While this species spreads most obviously by sending new root sprouts from existing trees within the clone, they can also reproduce via seed. For a long time it was believed that conditions for the establishment of new clones by seed were extremely rare because aspen are best adapted to germinate in a cool, wet climate, like it was just after the last glacial period. Evidence of new seed-propagated clones has since been confirmed in recent decades, most notably in Yellowstone after the fires of 1988. Fire and aspen are intimately tied together in the West. Without the periodic disturbance of wildfire, nearby conifer species will inevitably surround, invade, and starve a clone of both water and sunlight. But watching a stand rebound from a fire is an amazing experience; I’ve been monitoring the recovery of aspen in an area of the Teton River country severely burned in 2007. New aspen sprouts began to appear the following spring after the fire, and today many are now taller than I am. Evidence of elk, moose, bear, and raptors is obvious in these clones, which will likely expand their size substantially in the absence of conifers.

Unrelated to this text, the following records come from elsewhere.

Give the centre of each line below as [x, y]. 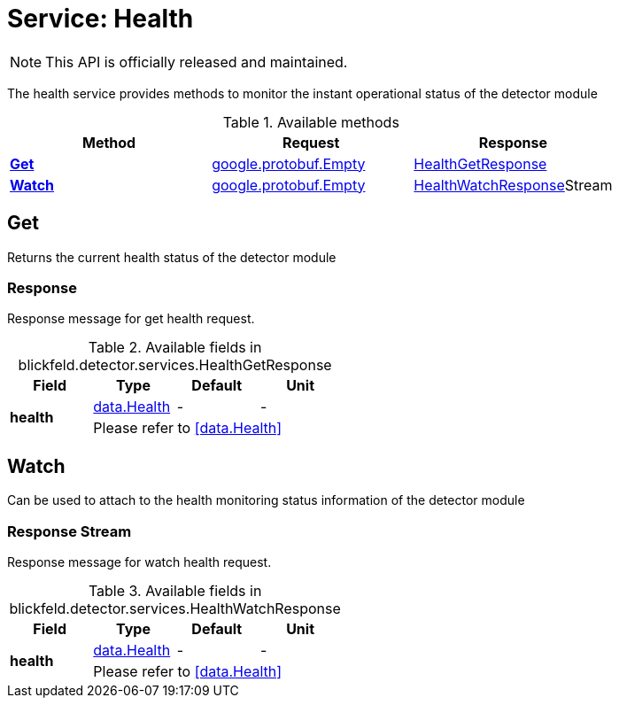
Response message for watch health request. [139, 562]
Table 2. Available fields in [175, 348]
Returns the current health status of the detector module [172, 257]
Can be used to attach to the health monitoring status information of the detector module [266, 500]
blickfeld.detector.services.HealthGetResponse [175, 365]
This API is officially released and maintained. [197, 62]
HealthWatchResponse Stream [513, 185]
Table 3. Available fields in [175, 590]

Aspen are highly resilient and can be incredibly long-lived. Many of the naturally occurring aspen we see today have probably been there a very long time. Evidence suggests that under the right conditions, it is possible for a clone to exist for thousands of years, ebbing and flowing across the landscape over millennia, making it one of the oldest living organisms on earth. However, there is new concern that rapid changes in climate could threaten aspen in some areas of its range. In the mid-2000s, clones in Colorado, Utah and elsewhere suddenly began to die. The problem, called Sudden Aspen Decline (SAD), was widespread in the West for several years and left ecologists scrambling for answers. It was eventually determined that extreme heat and drought conditions in the region beginning in 2002 were largely responsible. The disturbing piece of the puzzle is that the areas of aspen hit by SAD happened in habitats, at least according to one study, projected to become devoid of aspen by 2060 as a result climate change. However, other studies suggest that additional carbon in the atmosphere combined with more frequent wildfire in a warmer world could see aspen expand its range in some places. Whatever the case, more extreme weather events like drought, severe heat, and freak cold snaps will certainly change where this organism, and many of the species that rely on it, will live.

aspen_DCronenwett_sonMy son’s photo shows a vigorous aspen clone in its breathtaking but ephemeral fall colors. I imagine him exploring that little forest of gold as he grows up, observing the wildlife drawn to it and witnessing its many moods and changes over time. Maybe it has been there for a thousand years or more and with luck, will persist a great deal longer. I know that clone is bare now, its leaves long since taken by wind, but my son tells me he’s still up there, watching.